Official data due on Tuesday is expected to show that economic growth eased to 7.4 percent in 2014, the weakest since 1990. The government target was about 7.5 percent growth.

Gross domestic product is forecast to grow 7.1 percent in the fourth quarter, the slowest expansion since the first three months of 2009. The economy expanded 7.3 percent in the third quarter.

The National Bureau of Statistics is also scheduled to release industrial output, retail sales and urban fixed asset investment data on Tuesday.

The World Bank last week said China is undergoing a carefully managed slowdown. The lender forecast the country's economic growth to ease to a still-robust 7.1 percent in 2015, 7 percent in 2016 and 6.9 percent in 2017.

Economic data suggests that banks have reduced lending and falling house prices dragged the property market lower. Beijing has attempted to shift its reliance from investment and credit to domestic consumption.

In November, China's central bank cut its key interest rate by 40 basis points to 5.6 percent, which was the first reduction in more than two years, in a bid to boost sagging growth momentum.

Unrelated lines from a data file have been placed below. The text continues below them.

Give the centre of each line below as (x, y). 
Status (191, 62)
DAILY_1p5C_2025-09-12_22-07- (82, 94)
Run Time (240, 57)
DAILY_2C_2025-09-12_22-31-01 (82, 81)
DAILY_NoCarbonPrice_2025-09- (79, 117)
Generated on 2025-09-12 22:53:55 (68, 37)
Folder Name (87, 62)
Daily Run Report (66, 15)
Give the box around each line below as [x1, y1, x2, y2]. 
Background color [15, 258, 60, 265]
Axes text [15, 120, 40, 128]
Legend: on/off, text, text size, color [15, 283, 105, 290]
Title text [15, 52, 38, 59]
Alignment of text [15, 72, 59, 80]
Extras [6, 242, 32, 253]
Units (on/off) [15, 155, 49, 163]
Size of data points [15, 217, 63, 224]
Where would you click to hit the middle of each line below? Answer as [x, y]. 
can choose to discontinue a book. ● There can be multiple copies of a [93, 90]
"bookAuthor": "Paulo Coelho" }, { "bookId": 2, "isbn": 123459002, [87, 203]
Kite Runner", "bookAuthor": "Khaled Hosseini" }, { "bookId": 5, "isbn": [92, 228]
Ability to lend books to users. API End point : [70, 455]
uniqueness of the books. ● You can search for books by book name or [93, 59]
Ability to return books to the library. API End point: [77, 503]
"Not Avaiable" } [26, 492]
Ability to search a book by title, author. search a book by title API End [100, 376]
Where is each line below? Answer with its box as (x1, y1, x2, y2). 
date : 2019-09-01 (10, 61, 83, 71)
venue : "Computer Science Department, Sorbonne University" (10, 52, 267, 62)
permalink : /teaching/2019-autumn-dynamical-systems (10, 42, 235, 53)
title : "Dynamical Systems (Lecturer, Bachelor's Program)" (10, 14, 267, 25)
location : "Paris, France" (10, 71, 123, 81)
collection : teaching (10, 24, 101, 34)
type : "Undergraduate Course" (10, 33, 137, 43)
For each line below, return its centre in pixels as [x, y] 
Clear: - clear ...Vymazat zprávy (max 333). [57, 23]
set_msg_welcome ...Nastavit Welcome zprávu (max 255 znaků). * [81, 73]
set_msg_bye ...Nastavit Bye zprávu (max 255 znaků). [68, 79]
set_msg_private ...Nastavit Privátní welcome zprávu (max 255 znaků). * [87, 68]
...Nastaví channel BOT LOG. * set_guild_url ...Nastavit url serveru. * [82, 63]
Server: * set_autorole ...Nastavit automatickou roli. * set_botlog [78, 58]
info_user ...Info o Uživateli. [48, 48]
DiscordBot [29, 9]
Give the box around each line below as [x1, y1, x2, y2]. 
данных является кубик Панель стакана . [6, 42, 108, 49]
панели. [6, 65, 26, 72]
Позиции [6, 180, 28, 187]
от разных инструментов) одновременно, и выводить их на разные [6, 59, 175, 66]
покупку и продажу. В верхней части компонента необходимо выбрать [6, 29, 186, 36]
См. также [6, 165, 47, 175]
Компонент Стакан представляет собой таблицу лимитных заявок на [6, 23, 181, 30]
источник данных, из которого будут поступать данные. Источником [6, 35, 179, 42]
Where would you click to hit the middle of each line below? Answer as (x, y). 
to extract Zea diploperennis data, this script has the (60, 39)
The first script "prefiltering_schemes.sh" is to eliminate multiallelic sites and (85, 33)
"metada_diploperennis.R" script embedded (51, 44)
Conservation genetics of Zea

House prices continued to decline in almost all major Chinese cities in December, data compiled by the NBS revealed Sunday. Compared to November, prices decreased in 66 cities, remained stable in 3 and increased in one out of the 70 cities surveyed by the agency.

House prices in Beijing dropped 0.2 percent and fell 0.3 percent in Shanghai.

In December, overall bank lending declined sharply to CNY 697.3 billion and money supply growth slowed marginally.

Recent progress made towards curbing the rise of China's credit-to-GDP ratio is likely to slow going forward as it becomes more difficult to continue to rein in credit without undermining growth, economists at Capital Economics said.